Именно по-русски. Ибо русская красота особая, как и русская природа. Русские женщины отличаются от женщин южных, восточных — евреек, итальянок, француженок и даже украинок. Их красота неяркая, мягкая, лирическая.
Глеб сказал: «Сейчас решается вопрос: я женюсь на ней или не женюсь вовсе». Вскоре, действительно, Глеб стал женатым человеком. А 10 августа 1962 года он был рукоположен Преосвященным Леонидом, архиепископом Можайским, в священника. (Накануне он был рукоположен им же в диакона.) Рукоположение происходило в Новодевичьем монастыре, в Успенском храме.
Выше я говорил, что знакомство с Глебом сыграло решающую роль в моей жизни. Действительно, в день его рукоположения я был в Новодевичьем храме. Когда я вышел из храма через боковые двери, приложившись к кресту и поцеловав руку только что рукоположенного священника (отец Глеб давал крест), я увидел группу родных Глеба. Мама его была в это время в Ананьеве, с Агафьей Иосифовной я был знаком. Здесь меня познакомили с какой-то красивой, одетой с большим вкусом интеллигентной дамой. Она мне сказала: «А я вас знаю давно». Здесь меня что-то осенило. Я вскрикнул: «Лидия Иосифовна!» Она сказала: «Да».
В 1955 году, когда я находился в лагере под Куйбышевом, там был священник отец Иоанн Крестьянкин. После его освобождения я стал получать посылки от какой-то неизвестной мне дамы, которая подписывалась «Лидия Иосифовна». После смерти отца она была у моей мачехи. Это была духовная дочь о. Иоанна. Я чувствовал себя глубоко ей обязанным. После освобождения стал ее разыскивать. Тщетно. Никто ничего не мог мне о ней сказать. И вот встретил ее через 6 лет после освобождения, когда уже давно потерял надежду ее разыскать. Ныне это моя жена.
Молчаливое интермеццо
О самой любимой и близкой, которая категорически запретила мне что-либо о ней писать.
Примерно в это время я познакомился и с другим священником, которому предстояло сыграть роль в церкви. С отцом Николаем Эшлиманом. Это была полная противоположность Глебу.
Человек барственно-эпикурейского типа. Из хорошей семьи. Сейчас, живя в Швейцарии, я часто его вспоминаю. Эшлиман — здесь очень распространенная фамилия. Его предок действительно был швейцарцем, и до 1937 года его родители считались швейцарскими подданными.

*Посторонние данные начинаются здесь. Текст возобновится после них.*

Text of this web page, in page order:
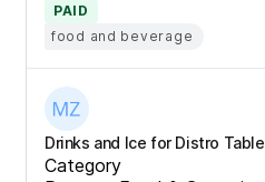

Его пращуру в России повезло. Приехав в качестве скромного учителя музыки, он женился на дочери знаменитого композитора и аристократа Верстовского. Его семья, несмотря на все потрясения тридцатых годов, сохранила барственный уклад жизни. Характерный момент: в их семье жила до самого последнего времени (не знаю, как сейчас) старая нянюшка, отец которой был крепостным деда отца Николая.
Николай Николаевич — по специальности художник, однако его тянуло к служению церкви. Благоволивший к нему Владыка Пимен рукоположил его в диакона и в священника. Однако отец Николай по своему habitus'y резко отличался от тогдашнего архиепископа (нынешнего Патриарха) Пимена. Он впитал крепкую традицию старой дворянской семьи. Разумный консерватор (чуждый каких-либо одиозных моментов), он питал глубокое отвращение к промозглому, гнилому духу сикофанства и прислужничества, который царил в Патриархии.
В ближайшем окружении отца Николая появляется в это время человек, о котором я много писал во втором томе моих воспоминаний. Некий Феликс Карелин. Так как ему пришлось сыграть некоторую роль в последующих событиях, скажу несколько слов о нем и теперь.
Человек смешанной национальности: отец у него еврей, мать — немка. Сам ярый русский патриот (как все обрусевшие). Еще более экзотично его (выражаясь советским языком) «социальное происхождение». Дед — фанатичный еврей. Отец, порвавший с семьей, становится эсером, примыкает к левому крылу этой партии и даже принимает фамилию одного из лидеров левых эсеров, известного Карелина. После Октября идет работать в «органы ЧК» вместе с левым эсером Блюмкиным. Затем вместе с ним переходит в коммунистическую партию.